Does she have a brother? How about the old classic, “Is my brother dumber than a hamster?” Or maybe she can borrow inkleberry’s kid (who apparently thinks he is a hamster) and pit him against a real hamster.

Okay, for a real suggestion, the New Horizons launched for Pluto last week. Although it’s a demonstration project, how about an explanation of the slingshot manuver it’s going to take around Jupiter and some of the other stuff about the mission. Best of all, she can crib it all (remember, it’s not plagirisim if everything’s cited :wink: ) from the website. Even better if you can find a way to model the gravitational effect.

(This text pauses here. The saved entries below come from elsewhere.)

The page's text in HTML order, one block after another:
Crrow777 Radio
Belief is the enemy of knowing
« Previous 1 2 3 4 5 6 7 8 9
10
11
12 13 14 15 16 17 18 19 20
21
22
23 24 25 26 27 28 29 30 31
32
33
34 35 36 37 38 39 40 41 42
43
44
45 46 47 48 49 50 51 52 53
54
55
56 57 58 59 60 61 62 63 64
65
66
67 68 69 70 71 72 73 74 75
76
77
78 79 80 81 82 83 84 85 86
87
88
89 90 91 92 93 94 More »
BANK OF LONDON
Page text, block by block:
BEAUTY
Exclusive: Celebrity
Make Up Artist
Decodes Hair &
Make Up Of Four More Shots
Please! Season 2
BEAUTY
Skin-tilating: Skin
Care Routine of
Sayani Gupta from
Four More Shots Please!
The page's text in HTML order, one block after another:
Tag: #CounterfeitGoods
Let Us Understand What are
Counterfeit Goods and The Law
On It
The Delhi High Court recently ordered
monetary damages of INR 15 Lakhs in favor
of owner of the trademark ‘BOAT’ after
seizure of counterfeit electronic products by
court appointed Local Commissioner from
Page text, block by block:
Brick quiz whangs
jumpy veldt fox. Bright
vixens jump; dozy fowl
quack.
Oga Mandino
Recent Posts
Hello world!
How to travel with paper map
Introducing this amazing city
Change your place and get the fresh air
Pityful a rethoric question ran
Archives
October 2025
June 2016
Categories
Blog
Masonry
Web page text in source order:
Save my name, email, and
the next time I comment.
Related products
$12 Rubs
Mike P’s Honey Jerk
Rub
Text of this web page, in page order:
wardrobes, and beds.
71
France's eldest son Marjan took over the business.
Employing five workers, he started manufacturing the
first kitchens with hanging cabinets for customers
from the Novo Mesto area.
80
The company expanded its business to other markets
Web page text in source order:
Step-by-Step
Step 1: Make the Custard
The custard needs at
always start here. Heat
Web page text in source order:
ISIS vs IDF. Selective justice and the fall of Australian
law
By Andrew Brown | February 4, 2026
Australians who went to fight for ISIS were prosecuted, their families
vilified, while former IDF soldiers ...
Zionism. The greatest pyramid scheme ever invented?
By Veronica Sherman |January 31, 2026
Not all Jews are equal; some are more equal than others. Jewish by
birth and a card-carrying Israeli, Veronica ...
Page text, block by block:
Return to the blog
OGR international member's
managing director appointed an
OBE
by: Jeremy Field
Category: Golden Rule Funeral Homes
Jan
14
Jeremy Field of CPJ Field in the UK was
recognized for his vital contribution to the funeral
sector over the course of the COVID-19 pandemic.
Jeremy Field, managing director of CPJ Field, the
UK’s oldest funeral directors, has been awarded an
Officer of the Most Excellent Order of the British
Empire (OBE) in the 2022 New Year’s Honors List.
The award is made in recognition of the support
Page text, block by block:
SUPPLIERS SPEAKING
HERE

I did one once comparing homemade bubble solution to store bought. I tested how big the average bubbles were (well, that’s the theory, I actually lied through my teeth about the results) by letting the bubble pop on construction paper and measuring the diameter of the watermark left.

An even better project idea would be to see how many of her peers lie about their projects or have their parents do the majority of the work. I’d love to see the results on that one.

-Mosquito

Thanks guys! There are some really great suggestions in here.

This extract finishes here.